Secara konseptual, saya menyangkal jika PKL disebut sebagai ekonomi kreatif. Kendati kuliner oleh UNESCO Creative Cities Network (UCCN) dimasukkan ke dalam salah satu kelompok tema kota kreatif, misalnya gastronomy. Namun, elemen kreatif dalam PKL tidak nampak menonjol.
Lalu, bagaimana konstruksi ekonomi kreatif itu berdiri? Inti ekonomi kreatif adalah adanya pertukaran ekonomi dari ide-ide segar yang ditawarkan oleh kelompok kreatif dan konsumennya atau penikmatnya. Kelompok kreatif menciptakan pertunjukkan, festival, konser, pameran, hingga produk-produk kreatif lainnya untuk dijual kepada masyarakat yang jadi penikmatnya. Lantas, masyarakat dengan sukarela membeli apa yang disajikan oleh kelompok kreatif itu. Hasilnya, masyakarat mendapat kepuasan dari jasa/produk yang dibelinya. Sementara, penjual mendapat pendapatan dari acara atau barang dibuatnya.

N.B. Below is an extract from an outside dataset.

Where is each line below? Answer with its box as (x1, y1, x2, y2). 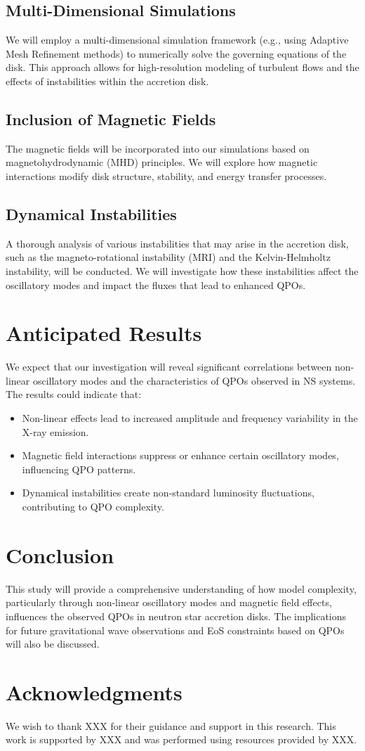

Ada uang yang berputar di sana. Uang itulah yang menghidupi kelompok kreatif untuk terus berkarya. Eksesnya adalah lahirnya kreativitas masyarakat yang memiliki nilai bisnis. Bisnis-bisnis berbasis kreatif itu terakumulasi dan menghidupkan perekonomian kota. Lalu, lahirlah ekonomi kreatif. Locus berdirinya ekonomi kreatif itu kita sebut sebagai kota kreatif. Secara lebih sederhana, kota menjadi pasar tempat bertemunya para kreator kreatif dan para penikmat kreativitas. (Baca: Sejarah Ekonomi Kreatif di Indonesia)
Apakah semakin banyak festival, pameran, dan pertunjukkan kreatif membuat sebuah kota layak untuk disebut kota kreatif? Jawaban atas pertanyaan ini bisa sangat subjektif. UCCN sendiri memiliki indikator khusus untuk menentukan sebuah kota apakah sebuah layak disebut sebagai kota kreatif dan menjadi bagian dari UCCN atau tidak. (Baca: Inilah 18 Indikator KotaKreatif Versi UNESCO).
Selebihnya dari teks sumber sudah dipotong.